To remove local density cues that could contribute to correct discrimination of the ellipsoid shape, we statistically controlled the average Euclidean distance between each display element and its four nearest neighbors. An unpaired t-test (alpha 0.1) with correction for unequal variances was used to exclude displays with significant differences in the local Euclidean distance among the contour, surface, and background regions of each display (Demeyer & Machilsen, 2012). Across displays, the center-to-center distance of elements was on average 38 arc minute in the behavioral and 40.9 arc minute in the EEG session, with ellipses spanning 10.2 × 8.50 and 11.2 × 9.3 degrees of visual angle, respectively. The major/minor axis ratio of the ellipse was fixed at 1.2 in both sessions. To make strategies to detect shape boundaries at specific display locations effectively suboptimal, we randomly displaced stimulus center to four possible locations (±0.69 degrees of visual angle along the vertical or horizontal meridian). The displaced locations were fully randomized against jitter levels, contour or surface condition, and ellipse orientation. We used 1000 × 1000 pixel noise masks with each pixel intensity sampled from a uniform distribution. 
Stimuli were presented on a Philips 202P7 CRT (1600 × 1200, 85 Hz, behavioral session) and a VIEWPixx/3D (1920 × 1080, 100 Hz, EEG session).
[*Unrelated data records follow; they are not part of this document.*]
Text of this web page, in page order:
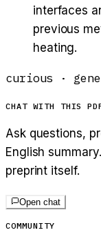
interfaces
previous
heating.
curious ·
CHAT WITH THIS
Ask questions,
English
preprint itself.
Open chat
COMMUNITY
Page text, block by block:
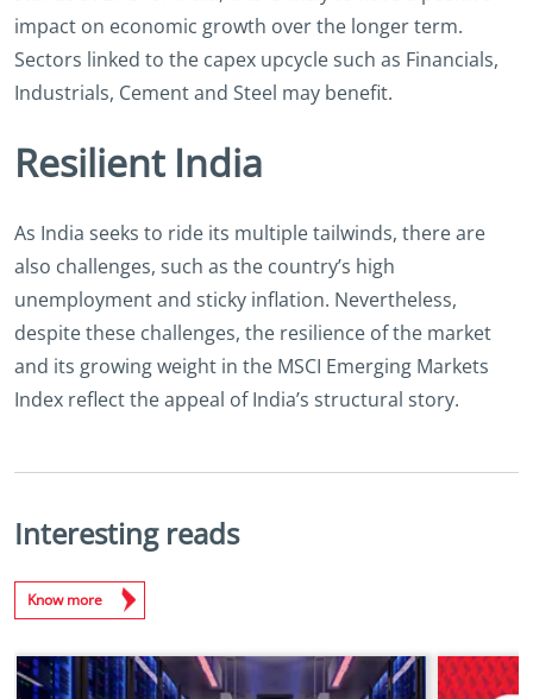
impact on economic growth over the longer term.
Sectors linked to the capex upcycle such as Financials,
Industrials, Cement and Steel may benefit.
Resilient India
As India seeks to ride its multiple tailwinds, there are
also challenges, such as the country’s high
unemployment and sticky inflation. Nevertheless,
despite these challenges, the resilience of the market
and its growing weight in the MSCI Emerging Markets
Index reflect the appeal of India’s structural story.
Interesting reads
Know more
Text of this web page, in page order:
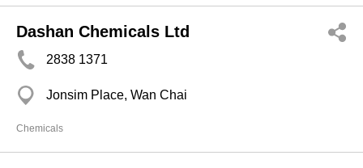
Dashan Chemicals Ltd
2838 1371
Jonsim Place, Wan Chai
Chemicals
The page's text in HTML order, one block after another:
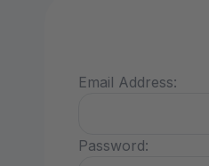
Email Address:
Password:
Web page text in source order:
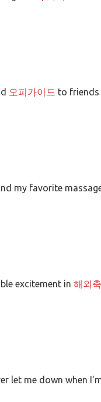
오피가이드 to friends
my favorite
excitement in 해외
let me down when
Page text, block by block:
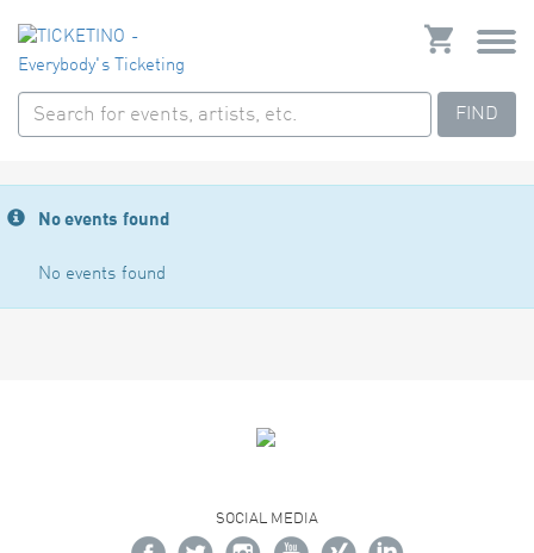
FIND
No events found
No events found
SOCIAL MEDIA
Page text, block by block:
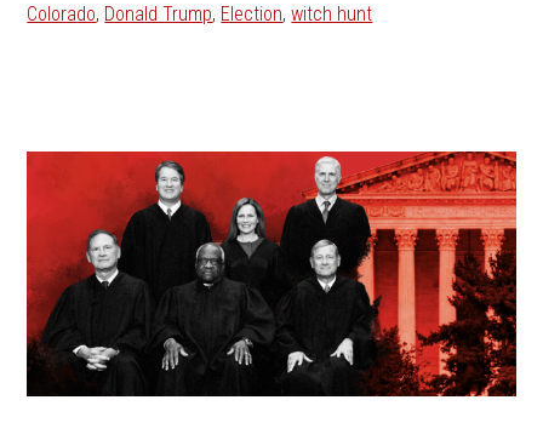
Colorado, Donald Trump, Election,witch hunt
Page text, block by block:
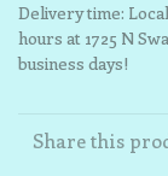
Delivery time:
hours at 1725 N
business days!
Share this
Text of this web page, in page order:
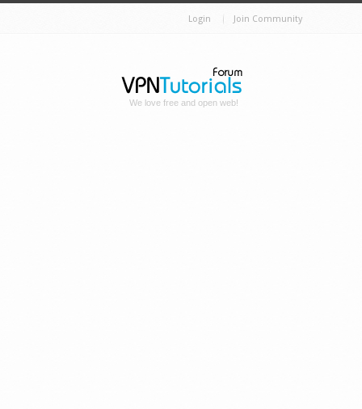
Login Join Community
We love free and open web!
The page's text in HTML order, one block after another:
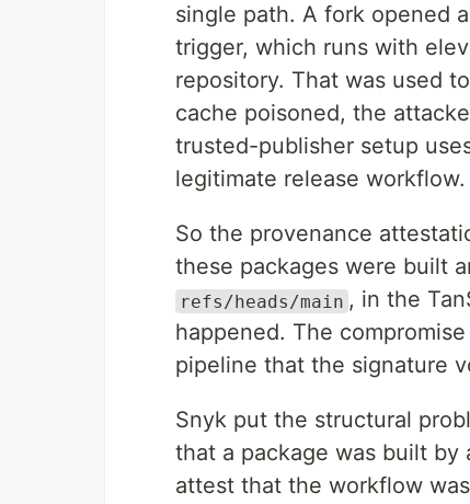
single path. A fork opened
trigger, which runs with
repository. That was used
cache poisoned, the
trusted-publisher setup
legitimate release workflow.
So the provenance
these packages were built
refs/heads/main , in the
happened. The
pipeline that the signature
Snyk put the structural
that a package was built
attest that the workflow
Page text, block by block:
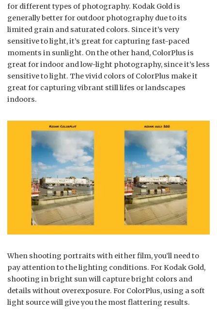
for different types of photography. Kodak Gold is
generally better for outdoor photography due to its
limited grain and saturated colors. Since it’s very
sensitive to light, it’s great for capturing fast-paced
moments in sunlight. On the other hand, ColorPlus is
great for indoor and low-light photography, since it’s less
sensitive to light. The vivid colors of ColorPlus make it
great for capturing vibrant still lifes or landscapes
indoors.
When shooting portraits with either film, you’ll need to
pay attention to the lighting conditions. For Kodak Gold,
shooting in bright sun will capture bright colors and
details without overexposure. For ColorPlus, using a soft
light source will give you the most flattering results.
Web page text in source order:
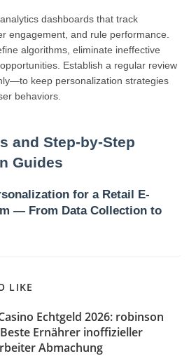
dashboards that track
engagement, and rule performance.
algorithms, eliminate ineffective
Establish a regular review
keep personalization strategies
behaviors.
and Step-by-Step
Guides
for a Retail E-
— From Data Collection to
LIKE
Echtgeld 2026: robinson
Ernährer inoffizieller
Abmachung
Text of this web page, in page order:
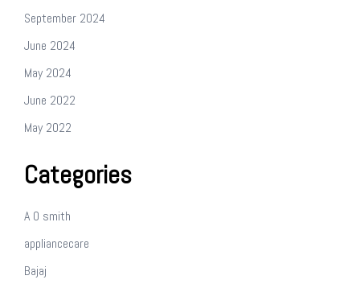
September 2024
June 2024
May 2024
June 2022
May 2022
Categories
A O smith
appliancecare
Bajaj
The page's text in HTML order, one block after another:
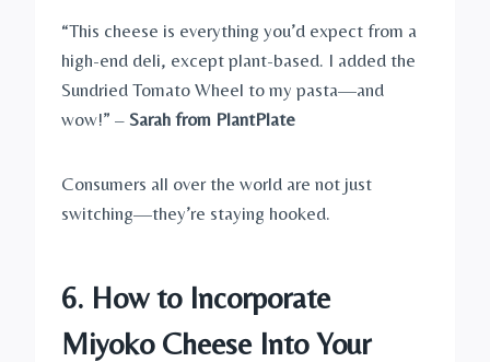
“This cheese is everything you’d expect from a
high-end deli, except plant-based. I added the
Sundried Tomato Wheel to my pasta—and
wow!” – Sarah from PlantPlate
Consumers all over the world are not just
switching—they’re staying hooked.
6. How to Incorporate
Miyoko Cheese Into Your

Custom made Matlab (The Mathworks, Natick, MA) scripts, the Psychophysics Toolbox 3.8 (Branard & Vision, 1997) and GERT (Demeyer & Machilsen, 2012) supported the creation and presentation of the stimuli. 
Procedure
Each participant first completed a behavioral and then an EEG session, scheduled on separate days. All sessions took place in a darkened room where participants sat with the head comfortably positioned on a chin rest at a viewing distance of 90 cm from the monitor. The behavioral session started after dark adaptation and a practice session with easily discriminable stimuli was run until participants accurately judged 20 trials. 
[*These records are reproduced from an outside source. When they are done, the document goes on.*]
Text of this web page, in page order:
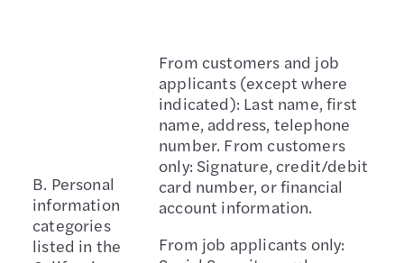
B. Personal
information
categories
listed in the
From customers and job
applicants (except where
indicated): Last name, first
name, address, telephone
number. From customers
only: Signature, credit/debit
card number, or financial
account information.
From job applicants only:
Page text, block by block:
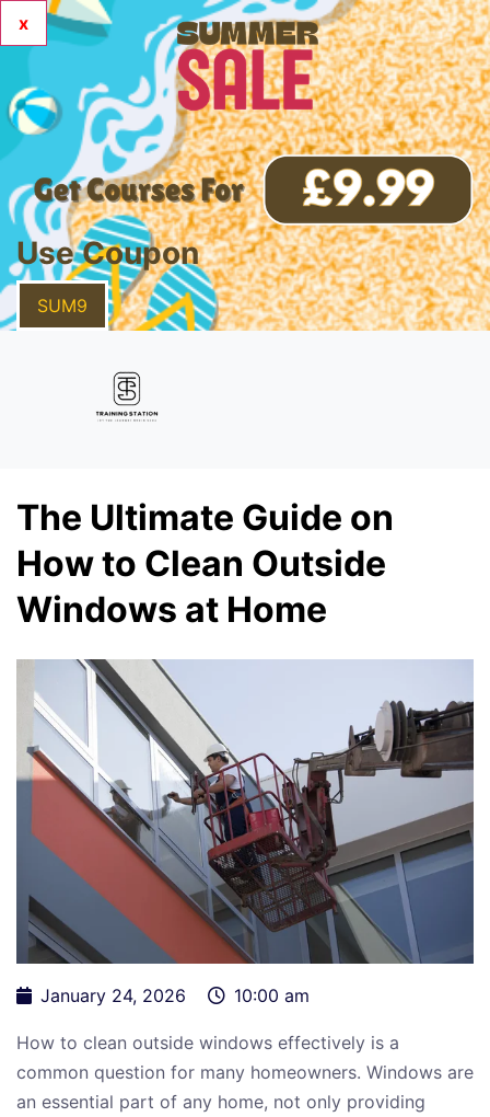
x
Use Coupon
SUM9
The Ultimate Guide on
How to Clean Outside
Windows at Home
January 24, 2026 10:00 am
How to clean outside windows effectively is a
common question for many homeowners. Windows are
an essential part of any home, not only providing
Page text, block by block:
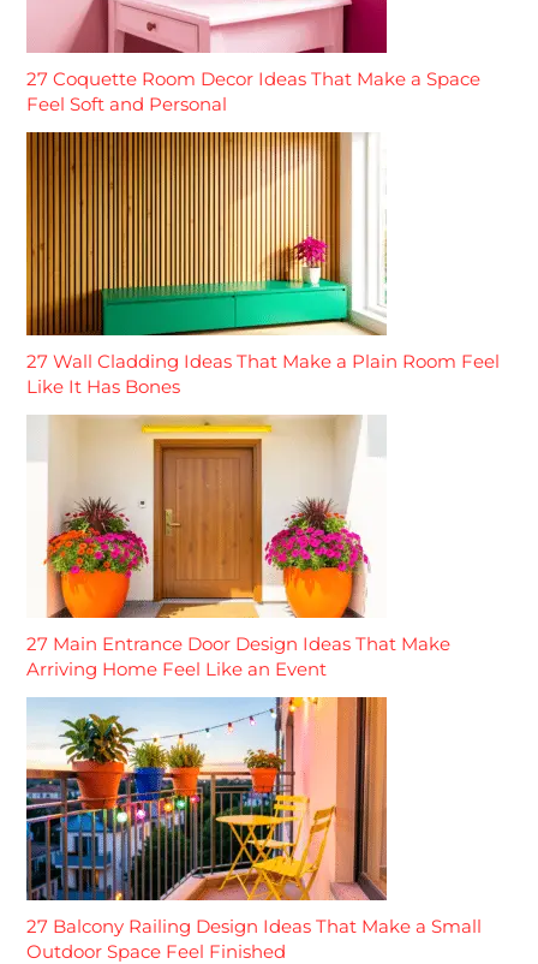
27 Coquette Room Decor Ideas That Make a Space
Feel Soft and Personal
27 Wall Cladding Ideas That Make a Plain Room Feel
Like It Has Bones
27 Main Entrance Door Design Ideas That Make
Arriving Home Feel Like an Event
27 Balcony Railing Design Ideas That Make a Small
Outdoor Space Feel Finished
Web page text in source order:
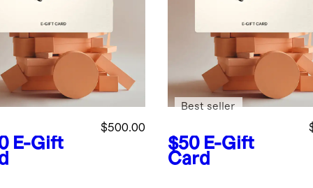
E-Gift
$500.00
$50 E-Gift
Card
Best seller
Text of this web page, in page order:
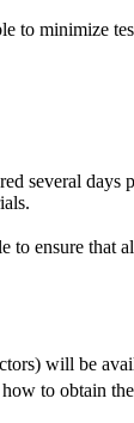
to minimize
several
to ensure that
will be
to obtain
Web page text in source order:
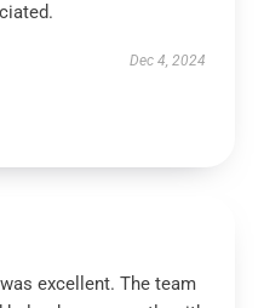
Dec 4, 2024
excellent. The team
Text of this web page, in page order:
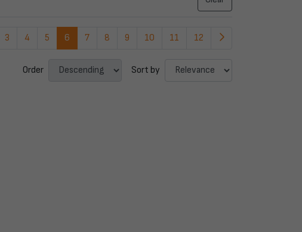
3 4 5 6 7 8 9 10 11 12
Order Sort by
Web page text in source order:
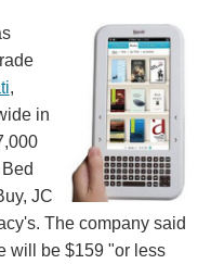
,
in
JC
The company said
will be $159 "or less
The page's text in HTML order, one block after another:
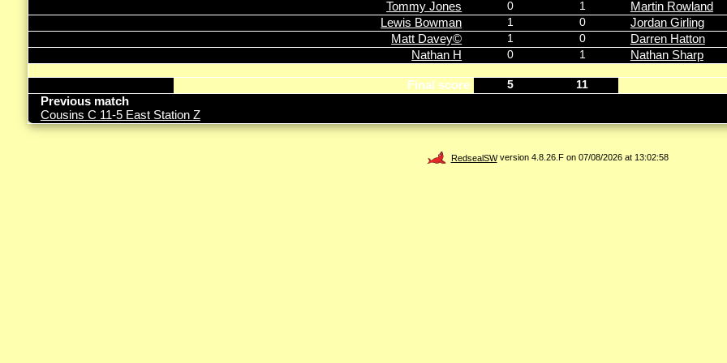
Tommy Jones
0 1
Martin Rowland
Lewis Bowman
1 0
Jordan Girling
Matt Davey©
1 0
Darren Hatton
Nathan H
0 1 Nathan Sharp
Final score 5 11
Previous match
Cousins C 11-5 East Station Z
RedsealSWversion 4.8.26.F on 07/08/2026 at 13:02:58

The participants were instructed to discriminate whether the stimulus presented contained a vertical or horizontal ellipse, and to respond as accurately and quickly as possible. Task difficulty was manipulated within blocks with the method of constant stimuli and six levels of jitter added to the contour or surface cues. The behavioral session used a blocked within-subject design with three conditions (Contour, Surface, and Combined). In the Combined condition, contour and surface cues were jittered by the same amount. The analysis of Combined condition allowed us to test the cue integration hypothesis that observers benefit from the simultaneous presence of Contour and Surface cues. We fully randomized block orders across participants. In the EEG session, all stimuli comprised contour and surface information together. The jitter of one cue was varied using a blocked within-subject design with the conditions Contour fixed and Surface fixed, using individually calibrated jitter levels (see Behavioral modeling section). To reduce fatigue, blocks were about 10 minutes each (432 trials) and 2 blocks of each condition were presented using simple alternate randomization of the starting block to counterbalance order effects (A-B-A-B versus B-A-B-A). For each session, blocks comprised 432 trials equally divided across the 6 levels of the covariate jitter thus resulting in 72 repetitions. Each condition was repeated twice resulting in a total of 1728 trials. Experimental sessions lasted between 45 minutes and 1 hour. 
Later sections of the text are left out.